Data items
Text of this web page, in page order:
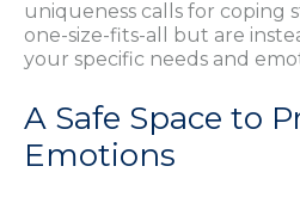
uniqueness calls for coping
one-size-fits-all but are
your specific needs and
A Safe Space to
Emotions
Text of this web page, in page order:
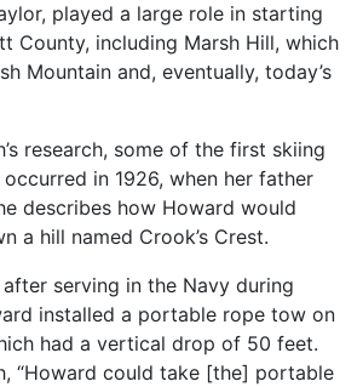
played a large role in starting
County, including Marsh Hill, which
Mountain and, eventually, today’s
research, some of the first skiing
in 1926, when her father
describes how Howard would
a hill named Crook’s Crest.
after serving in the Navy during
installed a portable rope tow on
had a vertical drop of 50 feet.
“Howard could take [the] portable
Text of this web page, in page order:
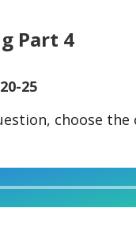
Part 4
25
choose the
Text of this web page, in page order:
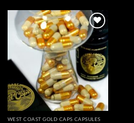
Add to
wishlist
WEST COAST GOLD CAPS CAPSULES
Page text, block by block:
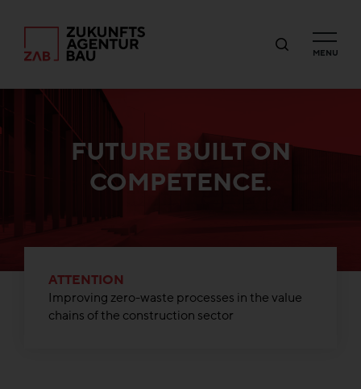
MENU
FUTURE BUILT ON
COMPETENCE.
ATTENTION
Improving zero-waste processes in the value
chains of the construction sector
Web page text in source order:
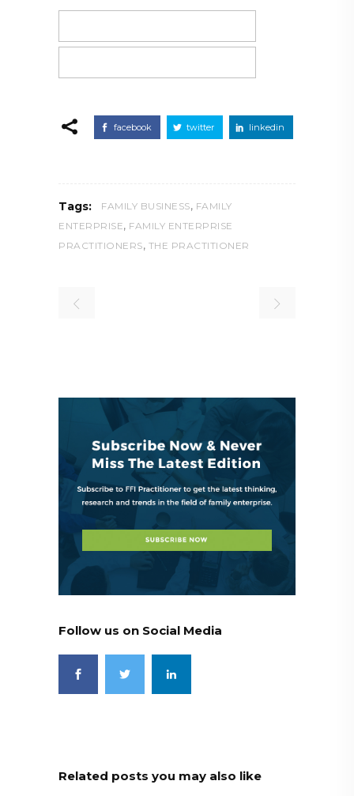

**Task to complete**: The answer is the entries above, given again exactly, with no pictures among them.

**Answer below**:
Text of this web page, in page order:
uniqueness calls for coping
one-size-fits-all but are
your specific needs and
A Safe Space to
Emotions
Text of this web page, in page order:
played a large role in starting
County, including Marsh Hill, which
Mountain and, eventually, today’s
research, some of the first skiing
in 1926, when her father
describes how Howard would
a hill named Crook’s Crest.
after serving in the Navy during
installed a portable rope tow on
had a vertical drop of 50 feet.
“Howard could take [the] portable
Text of this web page, in page order:
Part 4
25
choose the
Text of this web page, in page order:
Add to
wishlist
WEST COAST GOLD CAPS CAPSULES
Page text, block by block:
MENU
FUTURE BUILT ON
COMPETENCE.
ATTENTION
Improving zero-waste processes in the value
chains of the construction sector
Web page text in source order:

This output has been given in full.